• Problem description: If any record holds an image, omit the image and print the rest exactly.

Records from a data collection
"""

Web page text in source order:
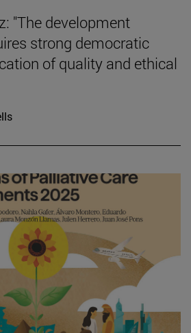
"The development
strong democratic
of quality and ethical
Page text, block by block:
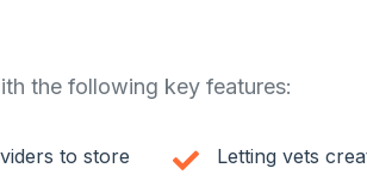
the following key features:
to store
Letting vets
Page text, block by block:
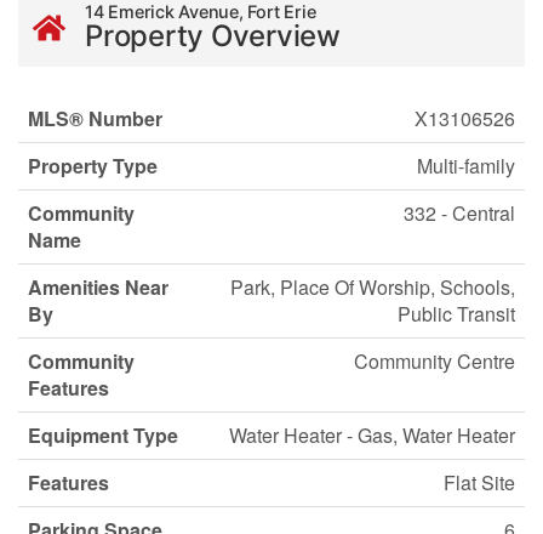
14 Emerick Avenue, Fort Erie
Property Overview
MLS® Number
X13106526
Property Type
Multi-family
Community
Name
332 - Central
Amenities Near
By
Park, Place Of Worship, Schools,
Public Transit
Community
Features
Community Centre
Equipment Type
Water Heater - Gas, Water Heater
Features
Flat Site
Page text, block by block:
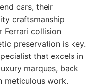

"""

• Solution to the problem:
Web page text in source order:
"The development
strong democratic
of quality and ethical
Page text, block by block:
the following key features:
to store
Letting vets
Page text, block by block:
14 Emerick Avenue, Fort Erie
Property Overview
MLS® Number
X13106526
Property Type
Multi-family
Community
Name
332 - Central
Amenities Near
By
Park, Place Of Worship, Schools,
Public Transit
Community
Features
Community Centre
Equipment Type
Water Heater - Gas, Water Heater
Features
Flat Site
Page text, block by block:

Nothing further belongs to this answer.